Андрей пахал босиком, и ноги ощущали хранящую холодок землю. Ему казалось, что кто-то покалывал пятки мелкими приятными иголочками, словно щекотал их, делал шаг скользящим, как на коньках.
Поле лежало вокруг большого камышового болота, залитого сейчас водой, сверкающей под солнцем. Над болотом с тугим звуком, похожим на протяжный звон, носились утки-матерки, стремительные, как стрижи. Видимо, они нисколько не боялись человека и этих двух круторогих существ, что волокли плуг по полю, привыкли к поскрипыванию колёс, зычному голосу погонщика.
Иногда Андрей, отцепив от вальков плуг, гнал быков к берегу болота, и они припадали к искрящейся воде, шумно пили. Этого времени Андрею хватало, чтобы блаженно вытянуть ноги, посидеть на тёплой, только что пробившейся, мягкой, как пух, траве, окаймляющей болото. Напившись, быки набрасывались на траву, и в это время тоже можно блаженно отдохнуть. Уж такие настырные существа эти быки, что их хоть заклинай крестом, хоть звездой, но они после водопоя не сделают и шагу, чтобы не набить свою утробу сочной травой.
Андрей лежал на берегу, смотрел, как резвятся утки, и горевал, что нет ружья.

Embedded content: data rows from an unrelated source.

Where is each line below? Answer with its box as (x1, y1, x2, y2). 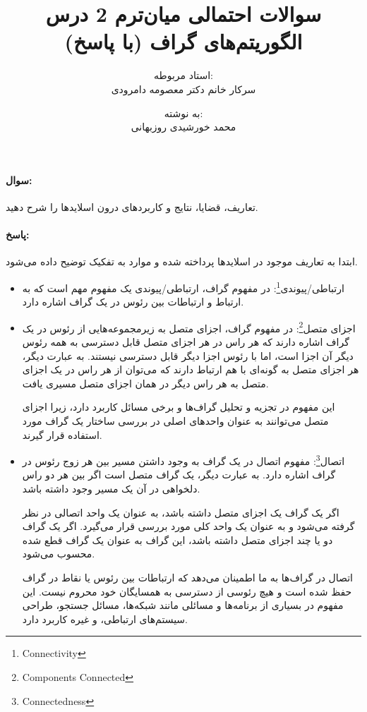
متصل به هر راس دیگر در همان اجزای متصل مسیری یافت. (22, 375, 269, 390)
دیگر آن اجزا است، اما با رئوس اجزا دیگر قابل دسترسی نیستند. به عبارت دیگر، (22, 348, 354, 363)
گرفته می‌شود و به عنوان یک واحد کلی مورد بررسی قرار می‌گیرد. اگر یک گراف (22, 519, 355, 533)
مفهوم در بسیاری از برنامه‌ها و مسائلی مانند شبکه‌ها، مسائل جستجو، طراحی (22, 598, 344, 613)
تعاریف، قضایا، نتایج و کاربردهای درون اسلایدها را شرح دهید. (6, 199, 258, 214)
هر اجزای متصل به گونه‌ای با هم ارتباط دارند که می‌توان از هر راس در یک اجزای (22, 362, 359, 377)
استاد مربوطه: (154, 68, 213, 83)
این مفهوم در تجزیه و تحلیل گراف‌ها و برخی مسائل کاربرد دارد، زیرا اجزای (22, 399, 335, 414)
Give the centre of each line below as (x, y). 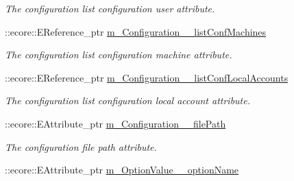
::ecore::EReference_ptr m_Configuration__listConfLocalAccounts (147, 77)
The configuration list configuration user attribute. (110, 8)
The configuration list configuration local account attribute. (128, 100)
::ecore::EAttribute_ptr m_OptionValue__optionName (122, 170)
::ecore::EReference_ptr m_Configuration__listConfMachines (136, 31)
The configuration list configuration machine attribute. (119, 55)
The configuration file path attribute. (81, 146)
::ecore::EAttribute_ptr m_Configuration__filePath (115, 123)
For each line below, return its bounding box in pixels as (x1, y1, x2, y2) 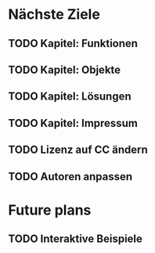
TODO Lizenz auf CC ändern (8, 143, 149, 157)
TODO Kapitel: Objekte (8, 63, 121, 76)
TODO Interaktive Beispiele (8, 233, 143, 246)
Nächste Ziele (8, 5, 100, 23)
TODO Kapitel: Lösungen (8, 90, 132, 103)
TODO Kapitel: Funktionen (8, 37, 139, 50)
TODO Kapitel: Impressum (8, 116, 139, 130)
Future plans (8, 201, 92, 219)
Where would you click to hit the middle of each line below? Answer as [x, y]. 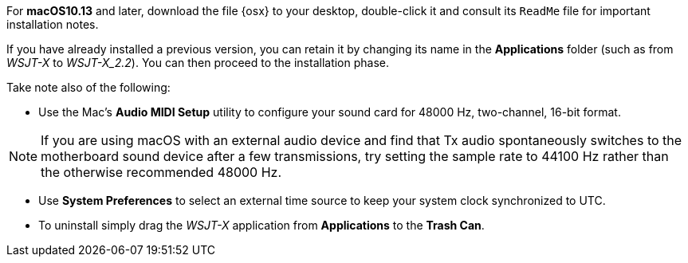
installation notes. [53, 24]
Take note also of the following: [88, 87]
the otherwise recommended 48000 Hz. [161, 172]
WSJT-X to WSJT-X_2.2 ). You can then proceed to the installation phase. [198, 63]
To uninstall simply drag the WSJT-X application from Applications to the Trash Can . [261, 225]
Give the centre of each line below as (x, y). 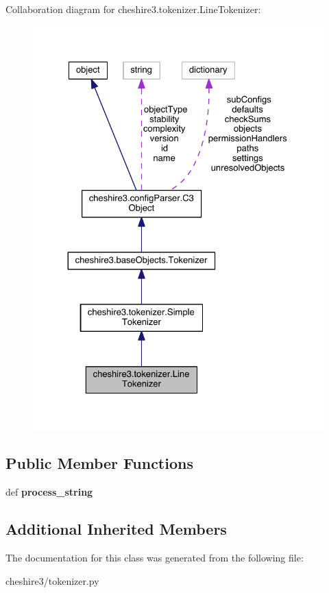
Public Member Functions (99, 463)
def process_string (49, 492)
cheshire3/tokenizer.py (52, 580)
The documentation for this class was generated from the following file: (155, 558)
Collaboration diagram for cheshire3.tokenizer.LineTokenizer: (133, 9)
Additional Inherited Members (116, 529)
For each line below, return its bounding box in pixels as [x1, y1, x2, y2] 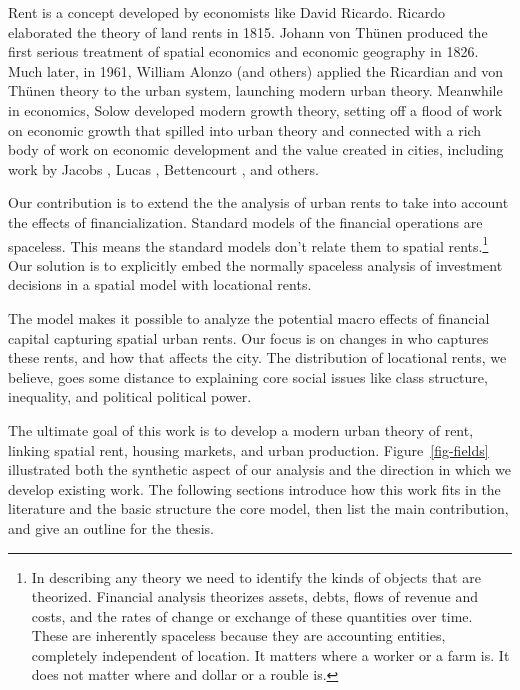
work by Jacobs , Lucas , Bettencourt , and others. [8, 158, 319, 179]
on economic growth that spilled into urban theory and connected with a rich [8, 119, 482, 140]
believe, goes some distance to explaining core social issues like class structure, [8, 366, 488, 387]
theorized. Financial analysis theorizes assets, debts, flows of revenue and [31, 586, 478, 607]
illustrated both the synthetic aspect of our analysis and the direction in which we [8, 459, 511, 480]
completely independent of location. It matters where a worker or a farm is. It [31, 644, 510, 665]
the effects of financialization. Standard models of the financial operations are [8, 211, 483, 232]
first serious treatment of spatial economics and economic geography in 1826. [8, 41, 479, 62]
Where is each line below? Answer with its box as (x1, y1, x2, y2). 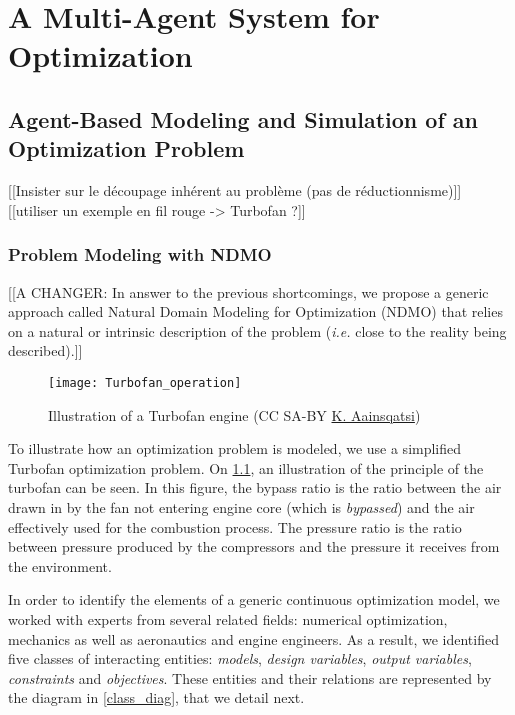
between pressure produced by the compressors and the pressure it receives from (8, 536, 500, 557)
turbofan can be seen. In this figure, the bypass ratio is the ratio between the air (8, 477, 502, 498)
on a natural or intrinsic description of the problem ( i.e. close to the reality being (8, 320, 507, 341)
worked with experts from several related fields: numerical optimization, (8, 608, 448, 629)
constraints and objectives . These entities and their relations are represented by (8, 667, 492, 688)
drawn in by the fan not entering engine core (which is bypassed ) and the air (8, 496, 475, 517)
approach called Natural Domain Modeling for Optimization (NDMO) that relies (8, 301, 503, 322)
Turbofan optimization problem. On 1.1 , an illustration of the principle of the (8, 457, 484, 478)
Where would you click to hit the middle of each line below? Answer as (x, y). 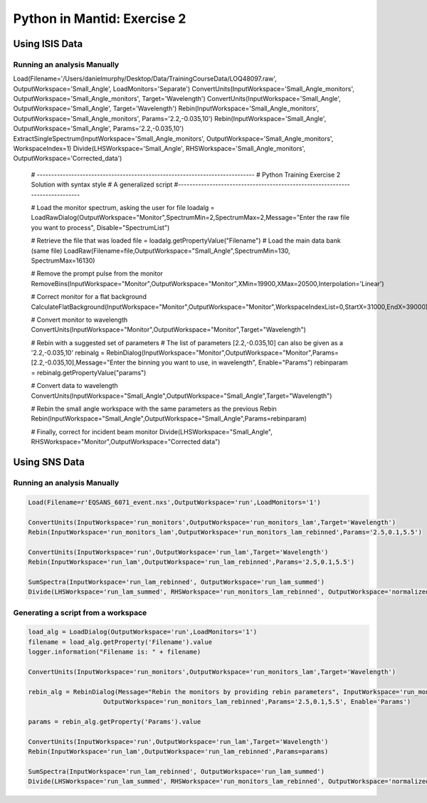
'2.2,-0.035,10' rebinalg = (68, 353)
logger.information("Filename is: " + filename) (115, 652)
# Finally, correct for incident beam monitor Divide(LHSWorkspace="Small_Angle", (152, 431)
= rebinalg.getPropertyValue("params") (89, 372)
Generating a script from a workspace (80, 612)
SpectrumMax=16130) (63, 261)
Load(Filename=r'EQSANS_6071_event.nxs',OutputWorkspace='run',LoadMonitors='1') (175, 502)
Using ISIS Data (48, 44)
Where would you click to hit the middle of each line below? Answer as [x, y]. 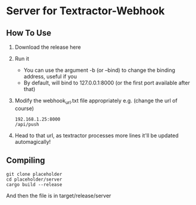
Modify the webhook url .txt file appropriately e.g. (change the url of [96, 101]
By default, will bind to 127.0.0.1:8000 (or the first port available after [107, 83]
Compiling [26, 161]
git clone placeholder [34, 174]
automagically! [33, 141]
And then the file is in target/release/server [59, 195]
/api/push [27, 124]
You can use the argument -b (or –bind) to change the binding [99, 70]
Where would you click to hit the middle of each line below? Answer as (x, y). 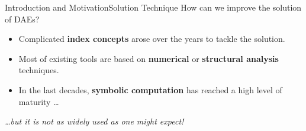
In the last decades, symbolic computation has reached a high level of (150, 89)
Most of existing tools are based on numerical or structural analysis (149, 58)
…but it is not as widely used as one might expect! (94, 121)
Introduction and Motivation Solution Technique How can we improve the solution (153, 7)
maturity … (39, 101)
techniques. (39, 70)
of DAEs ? (22, 19)
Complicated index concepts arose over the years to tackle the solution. (152, 39)
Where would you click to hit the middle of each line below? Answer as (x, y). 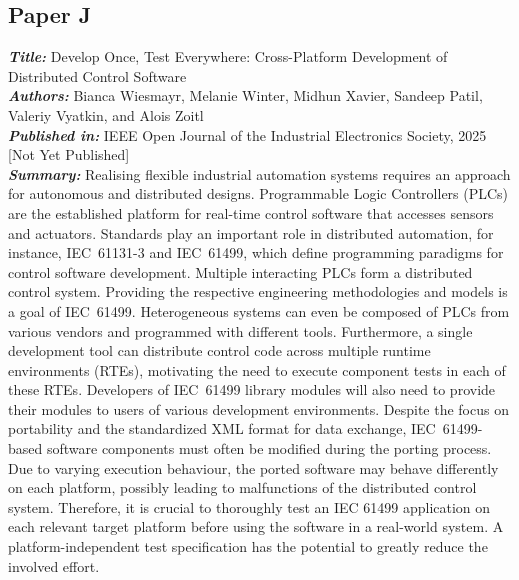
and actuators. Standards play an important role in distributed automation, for (251, 232)
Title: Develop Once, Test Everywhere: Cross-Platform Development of (228, 56)
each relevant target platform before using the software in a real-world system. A (256, 526)
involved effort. (54, 565)
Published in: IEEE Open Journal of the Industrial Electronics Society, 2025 (247, 134)
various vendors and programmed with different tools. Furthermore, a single (240, 330)
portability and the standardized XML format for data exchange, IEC (222, 428)
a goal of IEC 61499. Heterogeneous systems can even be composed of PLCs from (259, 310)
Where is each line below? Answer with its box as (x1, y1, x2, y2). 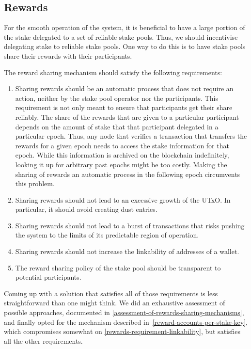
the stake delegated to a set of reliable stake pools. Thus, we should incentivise (4, 32, 238, 42)
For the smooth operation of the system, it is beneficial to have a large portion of (4, 22, 245, 32)
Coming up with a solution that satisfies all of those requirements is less (4, 288, 218, 298)
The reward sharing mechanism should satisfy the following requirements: (4, 67, 222, 77)
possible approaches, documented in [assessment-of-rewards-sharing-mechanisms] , (4, 307, 244, 317)
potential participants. (15, 272, 81, 282)
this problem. (15, 178, 55, 189)
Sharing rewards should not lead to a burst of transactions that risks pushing (15, 220, 245, 230)
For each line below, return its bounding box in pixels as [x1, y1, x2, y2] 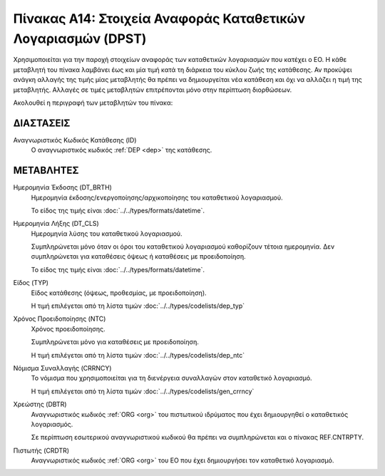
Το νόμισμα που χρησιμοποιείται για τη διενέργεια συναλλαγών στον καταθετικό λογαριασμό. [31, 374, 313, 383]
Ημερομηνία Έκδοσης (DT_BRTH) [13, 183, 112, 192]
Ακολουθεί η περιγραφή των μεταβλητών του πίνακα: [13, 98, 173, 107]
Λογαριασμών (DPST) [13, 31, 147, 46]
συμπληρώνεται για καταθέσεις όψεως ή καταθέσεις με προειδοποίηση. [31, 252, 246, 261]
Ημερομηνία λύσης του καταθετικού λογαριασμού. [31, 229, 183, 238]
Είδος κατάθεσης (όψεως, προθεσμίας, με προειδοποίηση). [31, 289, 207, 297]
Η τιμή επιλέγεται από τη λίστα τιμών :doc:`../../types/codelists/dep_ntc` [31, 351, 245, 359]
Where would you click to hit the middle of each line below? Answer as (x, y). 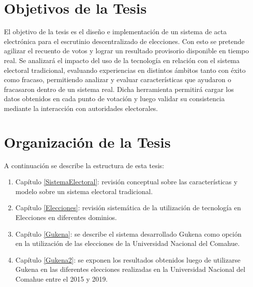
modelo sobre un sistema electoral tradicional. (84, 191)
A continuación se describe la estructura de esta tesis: (84, 165)
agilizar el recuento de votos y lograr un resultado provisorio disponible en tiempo (126, 51)
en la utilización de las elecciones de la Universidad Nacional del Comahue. (127, 243)
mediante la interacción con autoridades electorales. (81, 108)
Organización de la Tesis (87, 142)
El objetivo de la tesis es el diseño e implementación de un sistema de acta (115, 32)
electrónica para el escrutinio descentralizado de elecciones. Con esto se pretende (124, 41)
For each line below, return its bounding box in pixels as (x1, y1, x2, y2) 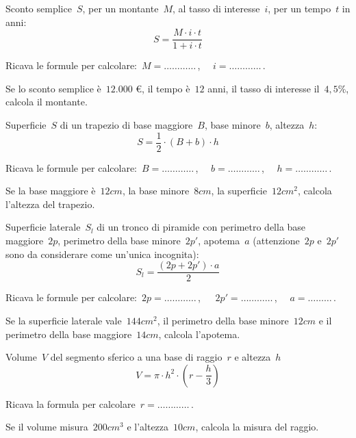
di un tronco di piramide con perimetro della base (97, 220, 306, 234)
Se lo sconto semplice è (5, 81, 101, 95)
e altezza (234, 350, 271, 364)
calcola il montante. (5, 94, 88, 109)
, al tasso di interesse (172, 1, 260, 15)
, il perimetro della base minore (157, 313, 289, 327)
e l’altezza (127, 420, 169, 434)
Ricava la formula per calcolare (5, 396, 136, 411)

А с другой стороны, кому из живущих на земле не дорога жизнь? И какой бы она трудной ни была, какие бы тяжести ни наваливала на плечи, как бы ни сжимала, ни спрессовывала горем и невзгодами, человек всё равно живёт надеждой, каждое утро просыпаясь с верой в благополучие и удачу. Даже на фронте, где смерть стерегла каждую секунду, где один крошечный, как букашка, случайный осколок мог распластать безжизненное тело на стылой земле – даже там постоянно шла борьба в душе: не может быть, чтобы меня…
Андрей попал на фронт в июле сорок второго, пожалуй, в самую отчаянную годину, когда, прорвав фронт в районе Харькова, немцы лавиной теснили и теснили разгромленные, плохо вооружённые части. Задыхаясь в суховейных бурях, в едком песке, который, кажется, проникал даже во внутренности, они, солдаты-новобранцы, плелись, как спутанные, по голой выжженной придонской степи, качались и падали от страха и голода, но всё равно дышали одним: жить и бороться. Наконец добрались до линии обороны, подготовленной под Сталинградом, словно втиснулись в землю, скрылись в свежевыкопанных окопах. И равнодушие, глухое к чужой боли, отступило. Они вновь пропитались интересом к жизни, и не только к собственной, но всех, с кем стояли рядом. И не пафос был в этом, не предначертание судьбы, говоря высоким слогом, а простые человеческие понятия – товарищество, людское сострадание, дружба.